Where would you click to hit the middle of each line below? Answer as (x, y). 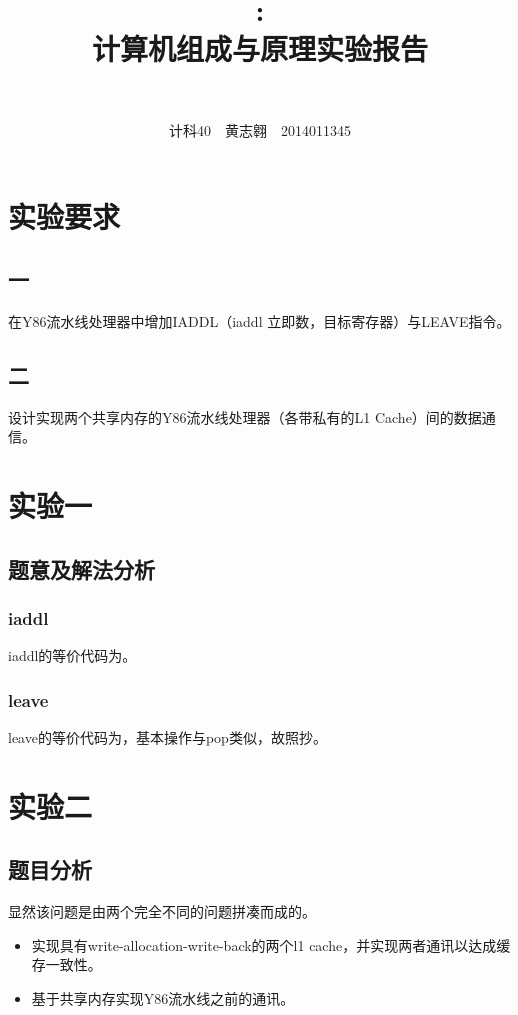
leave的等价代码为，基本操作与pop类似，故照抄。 (167, 737)
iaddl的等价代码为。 (72, 655)
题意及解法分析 (81, 568)
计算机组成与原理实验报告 (259, 48)
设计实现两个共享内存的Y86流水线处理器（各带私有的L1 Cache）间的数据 (245, 416)
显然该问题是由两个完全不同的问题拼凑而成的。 (162, 911)
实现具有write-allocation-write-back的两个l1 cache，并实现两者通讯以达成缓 (271, 944)
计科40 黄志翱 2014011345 (260, 129)
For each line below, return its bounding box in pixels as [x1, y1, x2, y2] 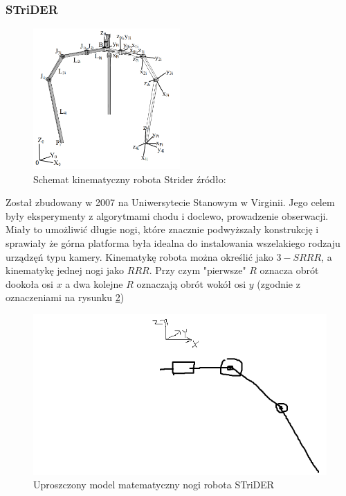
----------
_Task to complete:_ Your answer must be the records above, word for word, with no pictures.

_Response below:_
Where would you click to hit the middle of each line below? Answer as (x, y). 
leave的等价代码为，基本操作与pop类似，故照抄。 (167, 737)
iaddl的等价代码为。 (72, 655)
题意及解法分析 (81, 568)
计算机组成与原理实验报告 (259, 48)
设计实现两个共享内存的Y86流水线处理器（各带私有的L1 Cache）间的数据 (245, 416)
显然该问题是由两个完全不同的问题拼凑而成的。 (162, 911)
实现具有write-allocation-write-back的两个l1 cache，并实现两者通讯以达成缓 (271, 944)
计科40 黄志翱 2014011345 (260, 129)
For each line below, return its bounding box in pixels as [x1, y1, x2, y2] 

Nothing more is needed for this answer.